When looking for accommodation, we often used recommendations from guide books to steer us towards decent places to stay. While considering whether it would be worth visiting Lago de Yojoa, there was one word in the accommodation section of the guide book that stood out to Danny: brewery. That's right - we could stay at a brewery. I didn't have much say in this.


The D&D Brewery was in the middle of nowhere but the setting was lovely. Located in a jungle and surrounded by dense foliage, the brewery contained a swimming pool, campfire area (lit at night, even though the weather was hot), a restaurant and, of course, a bar. Danny hit the beer almost immediately. They had run out of cider and their root beer tasted like Deep Heat, so I was left with cocktails. The things I do for Danny. 

As reluctant as I was to stay at a brewery, this was easily the best one I had visited.

We booked a sunrise hike for the following morning, starting at 4:30am.
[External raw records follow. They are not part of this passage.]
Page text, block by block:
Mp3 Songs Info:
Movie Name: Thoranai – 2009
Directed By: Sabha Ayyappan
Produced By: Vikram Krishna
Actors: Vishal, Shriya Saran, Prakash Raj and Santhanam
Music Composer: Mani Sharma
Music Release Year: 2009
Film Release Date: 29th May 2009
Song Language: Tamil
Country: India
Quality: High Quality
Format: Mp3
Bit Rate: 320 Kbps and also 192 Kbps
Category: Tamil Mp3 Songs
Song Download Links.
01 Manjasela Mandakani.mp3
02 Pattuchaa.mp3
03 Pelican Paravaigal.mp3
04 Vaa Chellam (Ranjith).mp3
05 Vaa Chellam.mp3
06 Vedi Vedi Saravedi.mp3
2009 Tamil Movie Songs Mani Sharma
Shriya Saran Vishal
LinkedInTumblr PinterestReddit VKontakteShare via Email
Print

Incredibly our guide spoke English, which was a rarity for us. For about an hour we climbed up a mountain called "butt cheek", arriving out our viewpoint just as light was coming into the sky. The sunrise was off to the side, partially blocked by the surrounding trees. There was also a haze between us and the lake below, but overall we thought the view was fantastic. On our way back down the guide pointed out various birds, showing us through his binoculars. Not knowing anything about birds, I just nodded and pretended I had a clue what he was talking about. The only birds I remember seeing were the woodpecker (going nuts on a tree trunk) and the motmot (great name, great looking bird). The guide imitated all the bird calls he heard during the trek, which we found a little funny but he seemed very passionate about it.

After a massive baleada breakfast at the brewery we caught a bus out the Pulhapanzak falls, a tall, fast-flowing waterfall with natural swimming pools at the top. It was wonderful to cool off in the refreshing water, but what I really wanted to do was the "Behind the Waterfall" tour. Danny, not so keen. So I joined a Honduran-American family to trek into this giant force of nature, not really knowing what I had signed up for.
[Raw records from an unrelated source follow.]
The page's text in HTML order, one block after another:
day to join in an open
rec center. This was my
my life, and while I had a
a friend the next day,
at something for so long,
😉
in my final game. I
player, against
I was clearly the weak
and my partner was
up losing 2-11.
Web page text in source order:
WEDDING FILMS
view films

Initially we walked down a muddy, slippery path directly into the falls' spray. I discovered quickly that my thongs/flip flops were not going to cut it, so they were abandoned and I barefooted it for the rest of the tour. The slipperiness factor didn't improve.
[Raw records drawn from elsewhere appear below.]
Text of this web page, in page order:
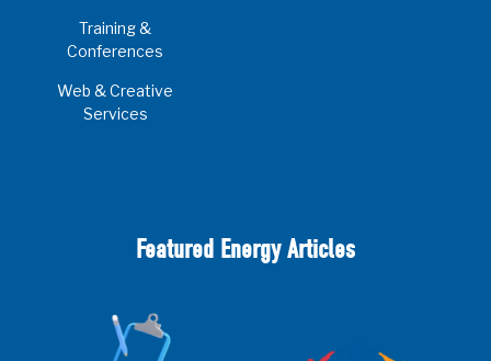
Training &
Conferences
Web & Creative
Services
Featured Energy Articles

Once we arrived at the bottom of the falls we jumped from a rock straight into a rock pool, getting completely drenched. I had no idea I needed a change of clothes for this tour. We climbed around rocky outcrops and swam into small caverns before reaching a ledge directly behind the main drop, using a rope to pull ourselves up. I also had no idea I would be getting such a great workout. From the ledge we could poke our heads out and look directly up to see the water coming over the top of the falls. The water then landed only a couple of metres away from us. It was hard to describe the feeling of being in that spot, with the deafening water surging past, but invigorating comes close. It was almost like an adrenaline rush, creating an energy in me that was being fed by the power of the water. Danny really missed out.

The front of the falls.

The back of the falls (looking up).

From the falls we caught three buses to reach Taulabe caves. A middle-aged local man on the last bus thought we looked friendly, so decided to chat to us for the entire trip. At some point we apparently came best friends, and he told us to call him next time we were in Honduras so he could come and pick us up. Our stop could not come soon enough. The caves were decent, quite tall and headed a fair way into the mountain. Coloured lights lit up various structures all the way along. The word "tacky" comes to mind.

By the time we arrived back at the brewery we had caught seven buses that day, and never waited more than five minutes for one of them. Now that was a well set up public transport system. Danny went straight for the beer while I took a walk to the lake, determined to see it at ground level before we left. I found a path heading towards the water, through a tropical forest and along a canal. 30 minutes later I hit the lake, which was still hazy but peaceful. There were a couple of small boats cruising around and the sun had just disappeared behind the mountains. It would have been much nicer to stay directly on the lake rather than in a beer factory, but I also knew that being able to say, "We stayed at a brewery" would probably be the highlight of the whole trip for Danny.